Korsana Biosciences is a private biopharmaceutical company advancing a pipeline of potential best-in-class therapies for neurodegenerative diseases. In partnership with Paragon Therapeutics, we have developed Therapeutic Targeting (THETA™), a novel blood-brain barrier-penetrant shuttle platform designed to enable dramatically higher drug concentration inside the brain and overcome the limitations of earlier shuttle technologies. Our lead program is KRSA-028, an investigational, shuttled antibody targeting amyloid beta designed to be a best-in-class treatment for Alzheimer’s disease. Our mission is to advance precision-engineered therapies, designed to address some of the biggest unmet needs in medicine. For more information, please visit www.korsana.com


Position Overview

The Associate Director / Director, CMC Project Management will play a critical role in driving the operational planning including timelines, deliverables and budget, integration and execution of Korsana’s CMC development programs across the portfolio. The position serves as a vital role within CMC, driving cross-functional alignment, integrated planning and execution from pre-clinical IND enablement through commercial readiness.

This is a highly cross-functional and externally facing role, requiring close coordination with internal stakeholders and external CDMOs, CROs, and vendors to ensure seamless execution of CMC activities from early development through clinical stages. This individual will report to the Head of Program Management but will be embedded within the CMC organization, working in close partnership with CMC leadership and matrixed teams, while remaining integrated within the Program Management Organization (PMO).

Responsibilities

· Lead end-to-end project management of CMC activities across one or more development programs.
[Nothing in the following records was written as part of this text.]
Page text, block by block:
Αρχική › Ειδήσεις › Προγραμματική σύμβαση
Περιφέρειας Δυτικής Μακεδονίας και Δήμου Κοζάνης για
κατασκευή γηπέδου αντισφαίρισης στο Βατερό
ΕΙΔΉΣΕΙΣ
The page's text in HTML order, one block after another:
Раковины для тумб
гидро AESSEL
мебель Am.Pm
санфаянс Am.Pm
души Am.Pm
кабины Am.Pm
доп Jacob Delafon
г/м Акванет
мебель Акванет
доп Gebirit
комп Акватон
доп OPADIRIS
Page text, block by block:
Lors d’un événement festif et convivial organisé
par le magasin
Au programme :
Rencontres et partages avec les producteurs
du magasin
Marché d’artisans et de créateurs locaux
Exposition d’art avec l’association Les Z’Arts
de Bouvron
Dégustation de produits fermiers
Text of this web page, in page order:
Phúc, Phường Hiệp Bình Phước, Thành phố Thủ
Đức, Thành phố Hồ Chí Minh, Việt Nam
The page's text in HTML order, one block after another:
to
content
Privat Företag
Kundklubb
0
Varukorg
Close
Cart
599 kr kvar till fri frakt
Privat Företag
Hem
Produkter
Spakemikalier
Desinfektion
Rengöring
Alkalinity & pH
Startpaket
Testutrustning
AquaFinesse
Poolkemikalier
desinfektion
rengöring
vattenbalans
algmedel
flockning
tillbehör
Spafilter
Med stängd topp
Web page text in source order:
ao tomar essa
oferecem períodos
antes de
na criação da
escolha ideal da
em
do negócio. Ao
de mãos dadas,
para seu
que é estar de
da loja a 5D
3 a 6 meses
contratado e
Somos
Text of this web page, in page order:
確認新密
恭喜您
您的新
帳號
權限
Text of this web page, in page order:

· Develop and maintain integrated CMC timelines, budget, ensuring alignment with overall program milestones and critical path activities.

· Drive planning, execution, and tracking of key CMC milestones, decision points, and deliverables (e.g., drug substance, drug product, analytical/quality control, device, clinical supply chain, GMP quality, and regulatory-CMC ).

· Partner closely with CMC leadership to ensure clear prioritization, resource alignment, and execution against program goals.

· Lead internal CMC team meetings and coordinate meetings with CDMOs/CROs, issue meeting agenda and minutes, maintain and follow up on action item log and project risk register.

· Serve as the primary interface between CMC and the broader program team (Research, Nonclinical, Clinical, Regulatory).

· Integrate CMC activities into overarching program plans, dashboards, and governance materials.

· Proactively identify CMC risks, dependencies, and potential bottlenecks across development stages and ensure clear communication to program teams and senior leadership.Coordinate and track activities across CDMOs, CROs, and other external CMC partners.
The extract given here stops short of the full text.